§ Records supplied

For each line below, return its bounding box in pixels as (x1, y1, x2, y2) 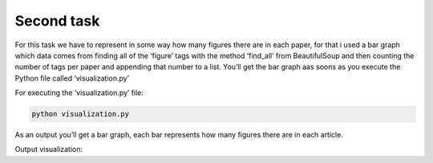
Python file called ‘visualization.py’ (14, 73, 130, 83)
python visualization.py (31, 109, 130, 119)
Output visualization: (14, 145, 83, 154)
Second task (14, 12, 100, 30)
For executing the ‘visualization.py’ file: (14, 88, 144, 97)
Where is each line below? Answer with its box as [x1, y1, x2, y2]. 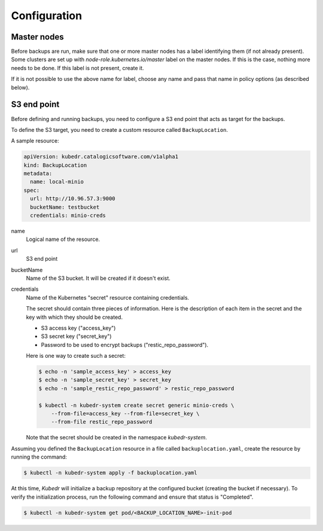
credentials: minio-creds [30, 212, 106, 219]
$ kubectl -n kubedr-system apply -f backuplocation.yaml [23, 469, 197, 476]
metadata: [23, 170, 53, 177]
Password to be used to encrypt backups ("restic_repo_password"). [41, 341, 209, 348]
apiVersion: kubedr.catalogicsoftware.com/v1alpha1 [23, 153, 179, 160]
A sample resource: [11, 137, 59, 144]
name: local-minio [30, 179, 84, 185]
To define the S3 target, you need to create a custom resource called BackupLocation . [11, 126, 228, 133]
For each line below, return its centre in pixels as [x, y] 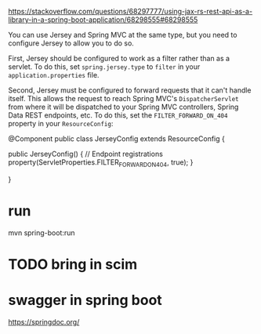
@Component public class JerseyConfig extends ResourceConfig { [116, 139]
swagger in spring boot [85, 300]
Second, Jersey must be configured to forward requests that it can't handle [130, 90]
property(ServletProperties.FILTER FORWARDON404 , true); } [101, 163]
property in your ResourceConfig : [61, 123]
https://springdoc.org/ [44, 321]
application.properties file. [54, 75]
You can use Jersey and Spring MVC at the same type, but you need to [123, 35]
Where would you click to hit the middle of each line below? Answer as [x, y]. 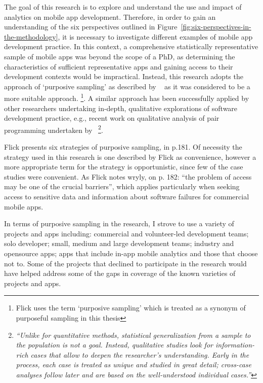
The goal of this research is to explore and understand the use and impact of [123, 7]
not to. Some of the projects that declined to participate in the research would [125, 263]
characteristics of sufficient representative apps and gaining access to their [119, 66]
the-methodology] [31, 36]
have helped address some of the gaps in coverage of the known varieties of [120, 273]
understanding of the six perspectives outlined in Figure [91, 27]
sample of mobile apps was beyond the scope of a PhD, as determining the [120, 56]
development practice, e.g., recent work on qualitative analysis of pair [112, 118]
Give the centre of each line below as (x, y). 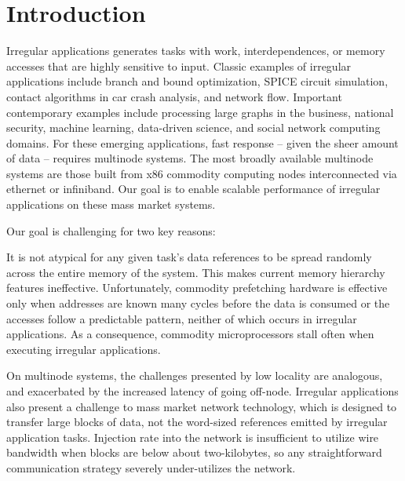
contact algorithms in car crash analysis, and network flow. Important (174, 96)
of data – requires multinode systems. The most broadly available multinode (190, 158)
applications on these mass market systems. (111, 204)
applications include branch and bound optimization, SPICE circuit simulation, (197, 81)
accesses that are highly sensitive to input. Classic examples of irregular (179, 66)
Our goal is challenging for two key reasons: (111, 230)
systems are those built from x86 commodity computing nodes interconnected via (202, 173)
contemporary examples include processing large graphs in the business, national (200, 112)
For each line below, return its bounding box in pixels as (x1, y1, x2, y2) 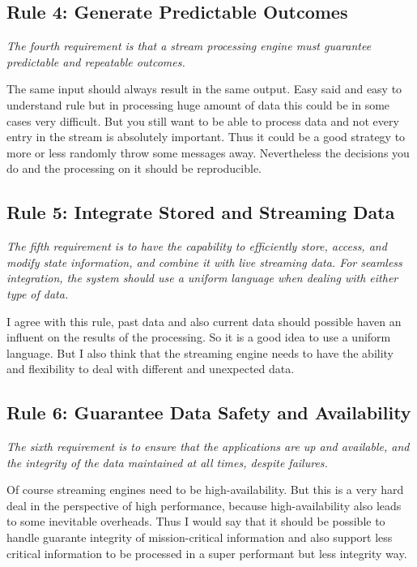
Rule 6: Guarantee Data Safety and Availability (6, 400, 411, 425)
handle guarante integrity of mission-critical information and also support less (6, 529, 393, 546)
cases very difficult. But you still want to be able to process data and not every (6, 112, 399, 129)
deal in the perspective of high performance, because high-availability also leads (6, 496, 402, 513)
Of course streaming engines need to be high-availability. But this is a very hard (6, 481, 404, 498)
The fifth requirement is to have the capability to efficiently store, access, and (6, 238, 387, 255)
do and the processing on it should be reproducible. (6, 160, 262, 177)
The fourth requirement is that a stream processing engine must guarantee (6, 37, 372, 54)
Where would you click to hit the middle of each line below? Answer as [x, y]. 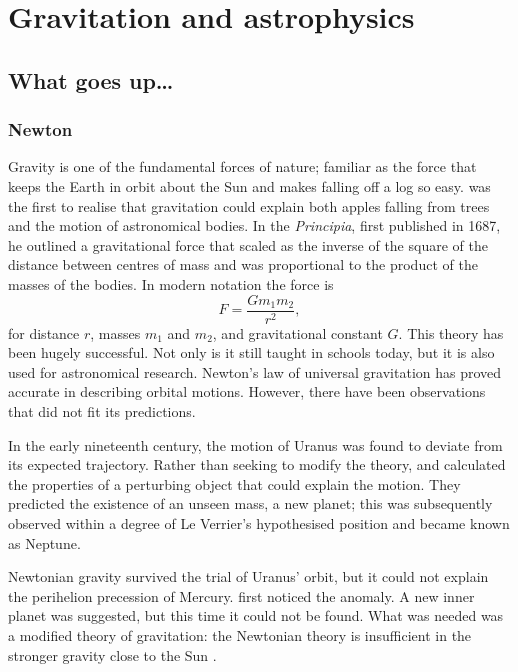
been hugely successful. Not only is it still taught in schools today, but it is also [251, 352]
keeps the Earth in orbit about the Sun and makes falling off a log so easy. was [249, 185]
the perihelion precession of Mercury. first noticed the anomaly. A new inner [241, 595]
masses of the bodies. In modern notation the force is [171, 283]
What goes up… [91, 79]
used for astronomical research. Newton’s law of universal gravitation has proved [255, 371]
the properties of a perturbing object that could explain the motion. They [234, 483]
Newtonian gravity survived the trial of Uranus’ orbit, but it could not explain [248, 576]
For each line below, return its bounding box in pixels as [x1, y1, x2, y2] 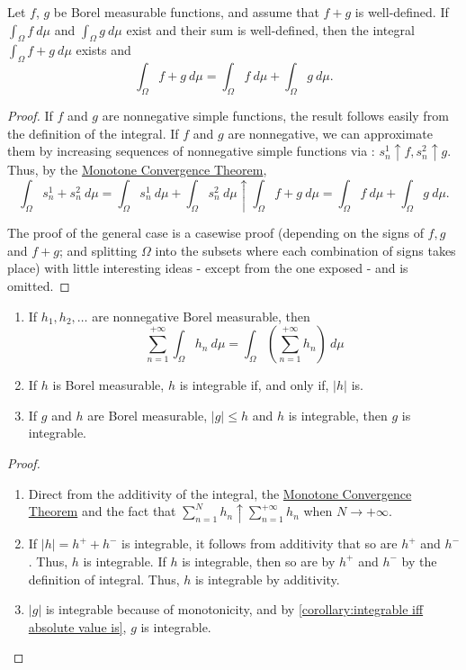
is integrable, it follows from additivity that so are [121, 534, 398, 553]
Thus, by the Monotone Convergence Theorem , [7, 159, 267, 178]
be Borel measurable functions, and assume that [53, 3, 319, 21]
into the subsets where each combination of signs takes [155, 240, 456, 259]
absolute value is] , [28, 617, 127, 636]
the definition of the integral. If [7, 123, 179, 142]
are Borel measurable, [87, 405, 208, 424]
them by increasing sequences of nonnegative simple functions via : [7, 141, 375, 160]
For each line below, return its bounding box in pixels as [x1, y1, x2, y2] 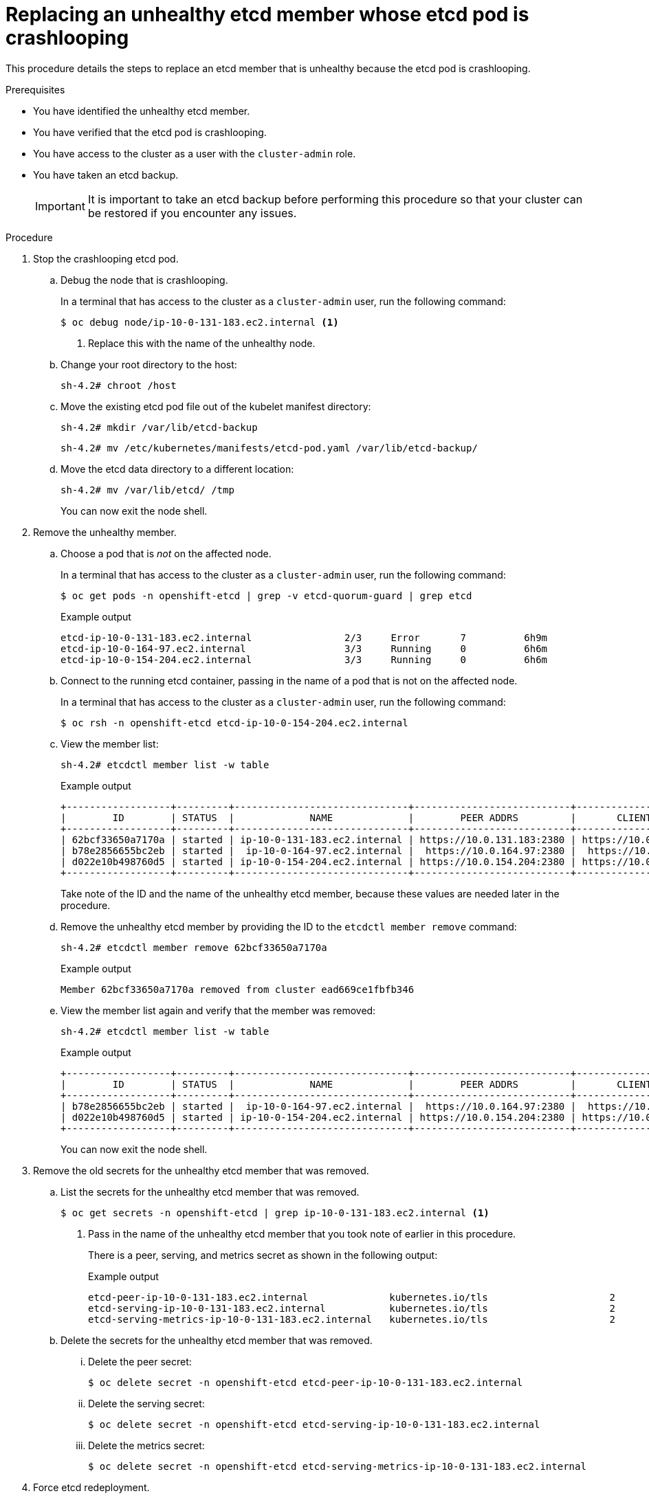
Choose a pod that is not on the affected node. [60, 547, 272, 559]
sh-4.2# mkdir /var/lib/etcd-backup [60, 421, 258, 433]
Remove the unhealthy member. [33, 526, 177, 538]
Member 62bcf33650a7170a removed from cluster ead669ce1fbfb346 [60, 983, 415, 995]
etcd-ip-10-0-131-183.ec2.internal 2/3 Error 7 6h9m [60, 631, 548, 643]
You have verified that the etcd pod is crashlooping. [33, 126, 267, 138]
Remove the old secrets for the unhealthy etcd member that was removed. [33, 1164, 369, 1176]
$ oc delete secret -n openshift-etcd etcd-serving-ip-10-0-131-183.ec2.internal [88, 1418, 540, 1430]
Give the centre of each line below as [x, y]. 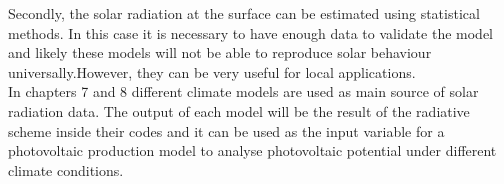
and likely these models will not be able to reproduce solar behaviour [220, 52]
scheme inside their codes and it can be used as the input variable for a [226, 130]
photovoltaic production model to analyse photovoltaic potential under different [252, 150]
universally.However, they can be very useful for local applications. [212, 71]
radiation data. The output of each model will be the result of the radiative [239, 110]
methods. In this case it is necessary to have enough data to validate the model [251, 32]
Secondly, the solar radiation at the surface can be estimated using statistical [244, 13]
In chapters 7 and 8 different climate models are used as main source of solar [243, 91]
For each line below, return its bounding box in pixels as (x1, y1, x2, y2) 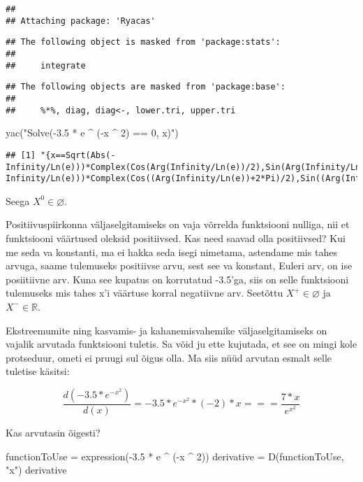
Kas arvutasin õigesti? (6, 425, 101, 439)
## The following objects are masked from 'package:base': (6, 82, 286, 92)
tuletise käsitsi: (6, 364, 70, 378)
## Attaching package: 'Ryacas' (6, 15, 156, 26)
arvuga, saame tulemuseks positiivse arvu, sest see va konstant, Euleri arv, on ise (6, 258, 353, 273)
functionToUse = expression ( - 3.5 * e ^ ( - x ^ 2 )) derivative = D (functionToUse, (6, 448, 344, 463)
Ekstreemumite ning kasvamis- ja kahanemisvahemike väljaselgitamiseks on (6, 322, 327, 337)
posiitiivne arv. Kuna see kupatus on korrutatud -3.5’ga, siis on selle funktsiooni (6, 271, 349, 286)
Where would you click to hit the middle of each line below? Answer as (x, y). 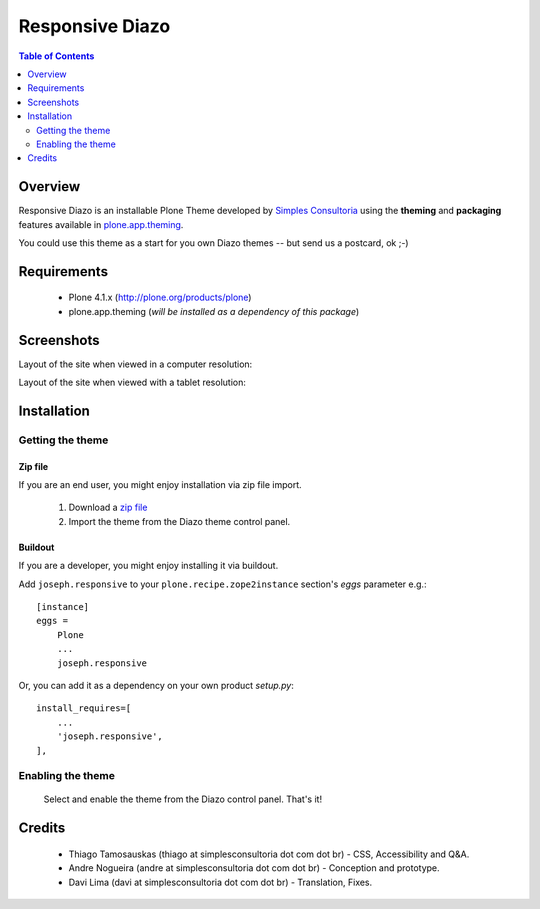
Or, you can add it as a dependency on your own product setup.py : (156, 685)
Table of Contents (56, 56)
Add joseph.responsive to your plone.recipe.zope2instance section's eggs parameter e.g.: (222, 584)
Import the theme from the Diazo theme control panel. (179, 521)
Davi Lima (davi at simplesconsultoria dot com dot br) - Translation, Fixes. (220, 882)
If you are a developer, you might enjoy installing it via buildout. (148, 566)
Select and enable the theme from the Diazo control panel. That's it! (183, 799)
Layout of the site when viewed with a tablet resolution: (132, 382)
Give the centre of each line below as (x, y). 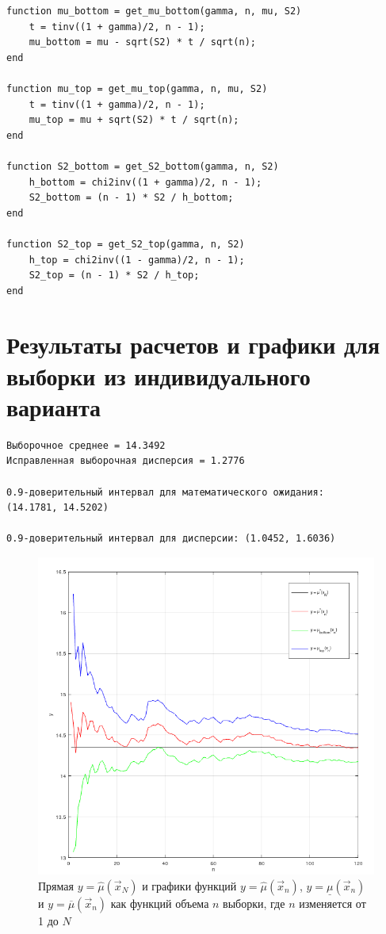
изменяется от (332, 903)
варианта (54, 406)
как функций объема (160, 903)
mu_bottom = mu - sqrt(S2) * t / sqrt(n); (142, 42)
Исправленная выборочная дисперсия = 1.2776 (126, 461)
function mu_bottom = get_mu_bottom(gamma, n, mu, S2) (154, 11)
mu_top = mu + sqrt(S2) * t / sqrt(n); (134, 120)
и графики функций (189, 885)
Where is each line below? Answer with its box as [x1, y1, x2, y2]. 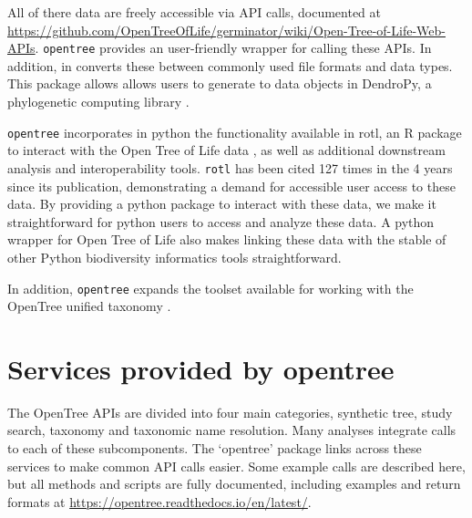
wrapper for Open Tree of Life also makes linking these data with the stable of [7, 230, 446, 249]
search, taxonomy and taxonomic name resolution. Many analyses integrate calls [7, 420, 457, 440]
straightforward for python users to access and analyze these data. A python [7, 212, 435, 231]
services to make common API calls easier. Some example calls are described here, [7, 456, 466, 475]
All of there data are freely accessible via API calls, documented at [7, 3, 382, 21]
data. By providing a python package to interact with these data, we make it [7, 194, 436, 213]
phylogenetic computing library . [7, 92, 190, 111]
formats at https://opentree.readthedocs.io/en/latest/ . [7, 492, 312, 511]
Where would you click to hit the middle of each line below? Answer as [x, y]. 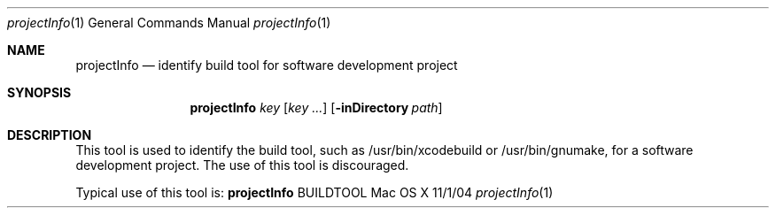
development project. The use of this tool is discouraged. [242, 165]
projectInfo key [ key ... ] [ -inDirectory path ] [316, 107]
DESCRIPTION [50, 135]
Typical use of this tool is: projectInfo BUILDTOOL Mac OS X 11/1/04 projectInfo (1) [314, 192]
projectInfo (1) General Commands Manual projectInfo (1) [169, 23]
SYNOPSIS [39, 92]
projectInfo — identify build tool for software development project [267, 65]
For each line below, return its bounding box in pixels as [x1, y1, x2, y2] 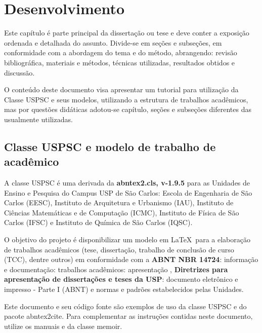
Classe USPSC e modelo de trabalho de [4, 138, 216, 154]
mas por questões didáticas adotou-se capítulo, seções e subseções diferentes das [4, 104, 251, 115]
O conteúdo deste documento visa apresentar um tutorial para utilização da [4, 84, 239, 95]
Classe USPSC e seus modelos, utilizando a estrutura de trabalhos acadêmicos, [4, 94, 248, 104]
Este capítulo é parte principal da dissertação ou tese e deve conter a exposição [4, 27, 249, 38]
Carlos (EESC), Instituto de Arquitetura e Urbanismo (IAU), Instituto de [4, 197, 234, 208]
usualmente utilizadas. [4, 114, 73, 124]
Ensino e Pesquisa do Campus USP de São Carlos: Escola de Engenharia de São [4, 187, 252, 198]
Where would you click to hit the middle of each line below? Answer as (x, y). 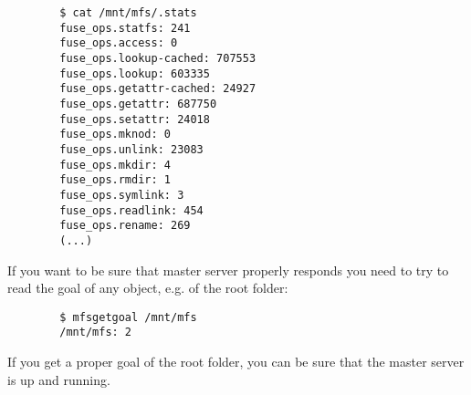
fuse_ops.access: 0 (119, 43)
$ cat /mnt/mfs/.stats (128, 13)
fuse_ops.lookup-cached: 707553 (158, 58)
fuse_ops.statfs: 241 (125, 28)
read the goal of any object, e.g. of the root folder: (148, 288)
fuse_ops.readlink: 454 (131, 210)
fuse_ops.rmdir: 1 (115, 180)
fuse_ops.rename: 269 (125, 226)
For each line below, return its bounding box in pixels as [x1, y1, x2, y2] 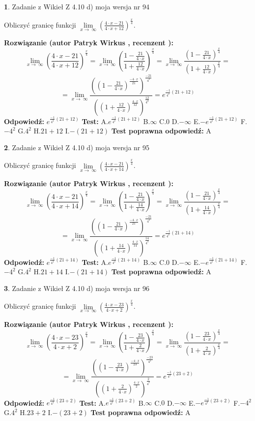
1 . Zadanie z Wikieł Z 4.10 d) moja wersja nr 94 [4, 1, 150, 11]
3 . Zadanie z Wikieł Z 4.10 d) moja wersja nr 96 [4, 283, 150, 293]
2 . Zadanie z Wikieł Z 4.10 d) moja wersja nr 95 [4, 142, 150, 152]
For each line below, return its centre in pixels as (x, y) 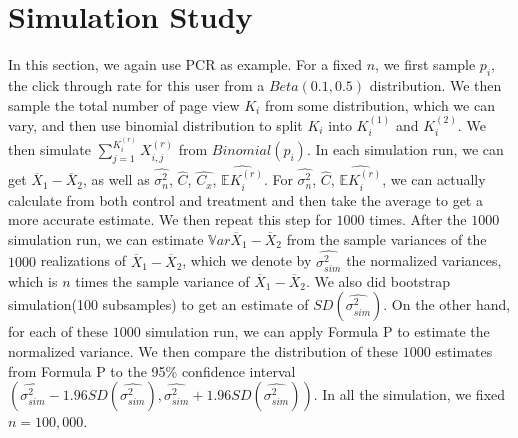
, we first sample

§ Task brief
Find each line in the data above with the word "file", then copy it.

§ Solution
Python file called ‘visualization.py’ (14, 73, 130, 83)
For executing the ‘visualization.py’ file: (14, 88, 144, 97)
application.properties file. [54, 75]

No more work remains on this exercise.